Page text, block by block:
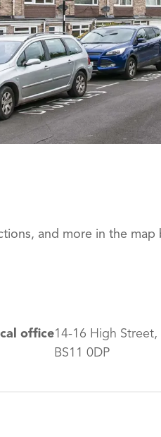
and more in the map
office14-16 High Street,
BS11 0DP
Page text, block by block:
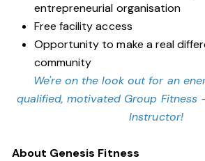
entrepreneurial organisation
Free facility access
Opportunity to make a real
community
We're on the look out for an
qualified, motivated Group Fitness
Instructor!
About Genesis Fitness
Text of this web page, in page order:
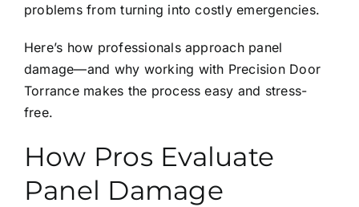
problems from turning into costly emergencies.
Here’s how professionals approach panel
damage—and why working with Precision Door
Torrance makes the process easy and stress-
free.
How Pros Evaluate
Panel Damage
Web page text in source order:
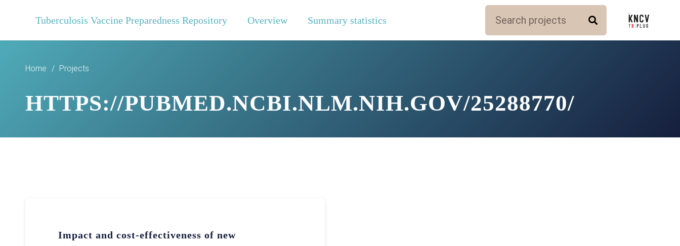
Tuberculosis Vaccine Preparedness Repository Overview Summary statistics
Home / Projects
HTTPS://PUBMED.NCBI.NLM.NIH.GOV/25288770/
Impact and cost-effectiveness of new
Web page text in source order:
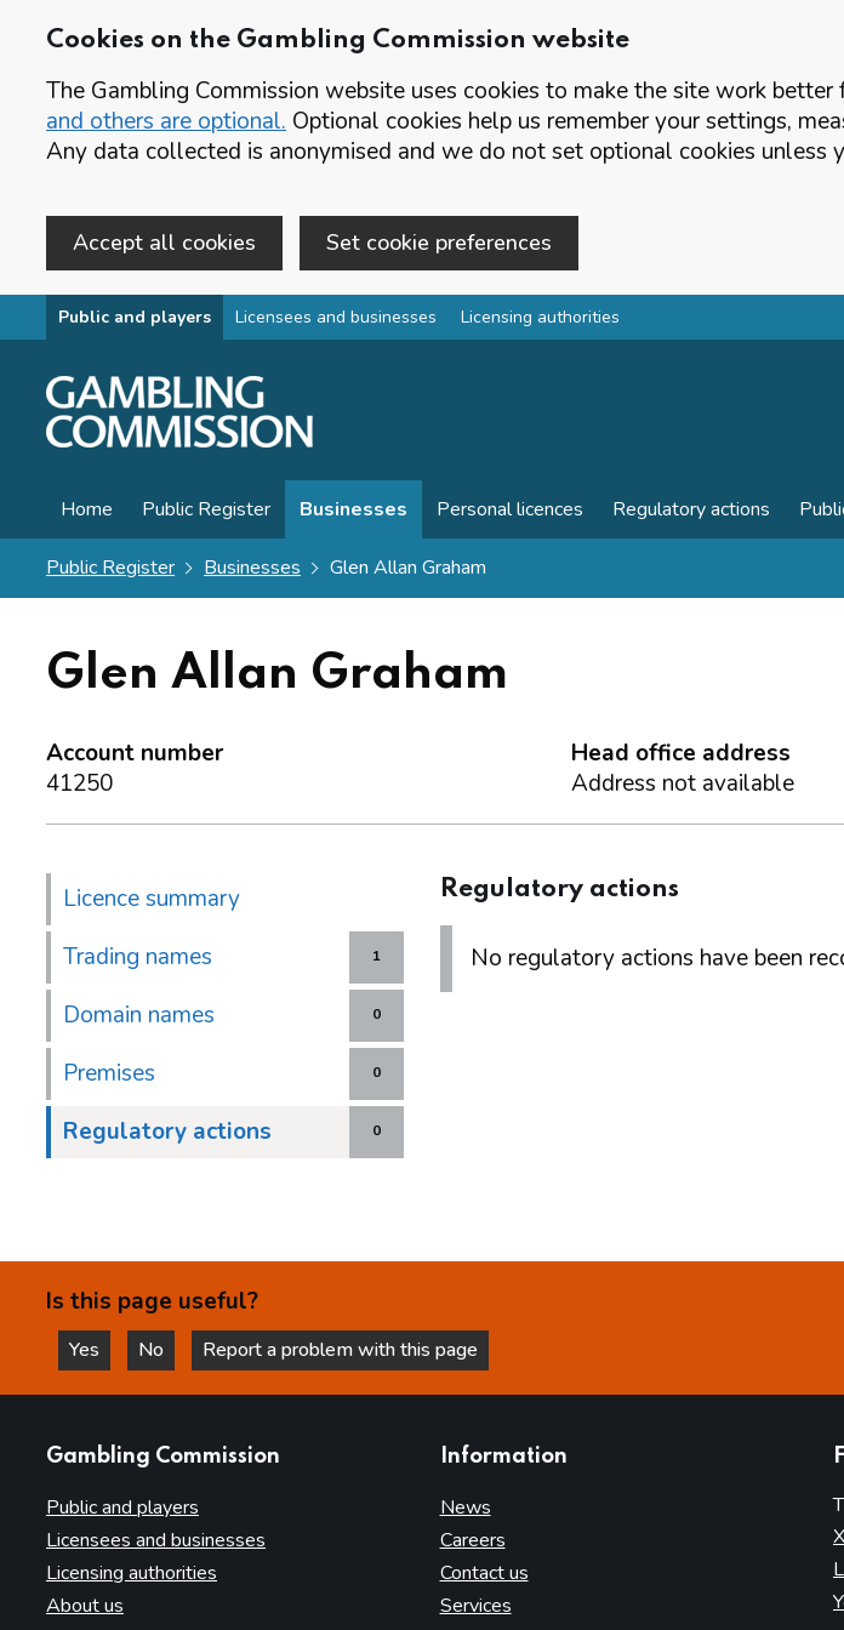
Cookies on the Gambling Commission website
The Gambling Commission website uses cookies to make the site work better
and others are optional. Optional cookies help us remember your settings,
Any data collected is anonymised and we do not set optional cookies unless
Accept all cookies Set cookie preferences
Skip to main content
Public and players Licensees and businesses Licensing authorities
Home Public Register Businesses Personal licences Regulatory actions
Public Register Businesses Glen Allan Graham
Glen Allan Graham
Account number
41250
Head office address
Address not available
Licence summary
1
Trading names
0
Domain names
0
Premises
0
Regulatory actions
Regulatory actions
No regulatory actions have been
Is this page useful?
Yes
this page is helpful
No
this page is not helpful
Report a problem with this page
Gambling Commission
Public and players
Licensees and businesses
Licensing authorities
About us
Information
News
Careers
Contact us
Services
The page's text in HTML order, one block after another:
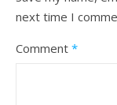
next time I
Comment *
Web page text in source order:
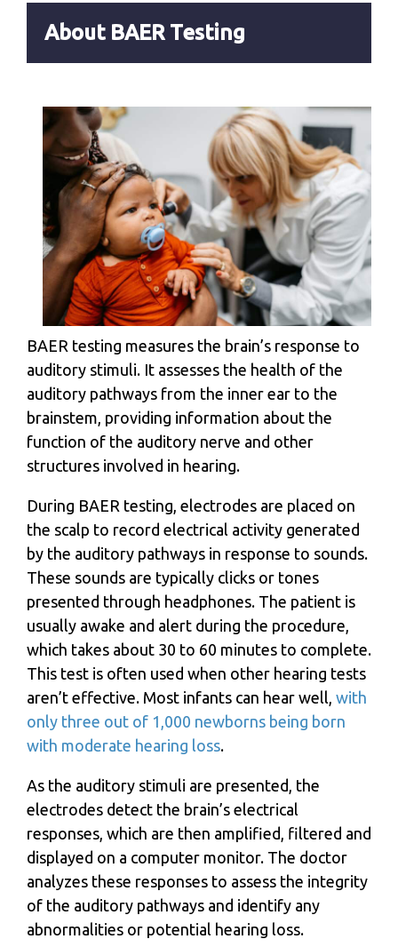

#### Exercise objective:
Write out each entry exactly; any pictures stay out of the copy.

#### Solved exercise:
Page text, block by block:
and more in the map
office14-16 High Street,
BS11 0DP
Page text, block by block:
entrepreneurial organisation
Free facility access
Opportunity to make a real
community
We're on the look out for an
qualified, motivated Group Fitness
Instructor!
About Genesis Fitness
Text of this web page, in page order:
problems from turning into costly emergencies.
Here’s how professionals approach panel
damage—and why working with Precision Door
Torrance makes the process easy and stress-
free.
How Pros Evaluate
Panel Damage
Web page text in source order:
Tuberculosis Vaccine Preparedness Repository Overview Summary statistics
Home / Projects
HTTPS://PUBMED.NCBI.NLM.NIH.GOV/25288770/
Impact and cost-effectiveness of new
Web page text in source order:
Cookies on the Gambling Commission website
The Gambling Commission website uses cookies to make the site work better
and others are optional. Optional cookies help us remember your settings,
Any data collected is anonymised and we do not set optional cookies unless
Accept all cookies Set cookie preferences
Skip to main content
Public and players Licensees and businesses Licensing authorities
Home Public Register Businesses Personal licences Regulatory actions
Public Register Businesses Glen Allan Graham
Glen Allan Graham
Account number
41250
Head office address
Address not available
Licence summary
1
Trading names
0
Domain names
0
Premises
0
Regulatory actions
Regulatory actions
No regulatory actions have been
Is this page useful?
Yes
this page is helpful
No
this page is not helpful
Report a problem with this page
Gambling Commission
Public and players
Licensees and businesses
Licensing authorities
About us
Information
News
Careers
Contact us
Services
The page's text in HTML order, one block after another:
next time I
Comment *
Web page text in source order:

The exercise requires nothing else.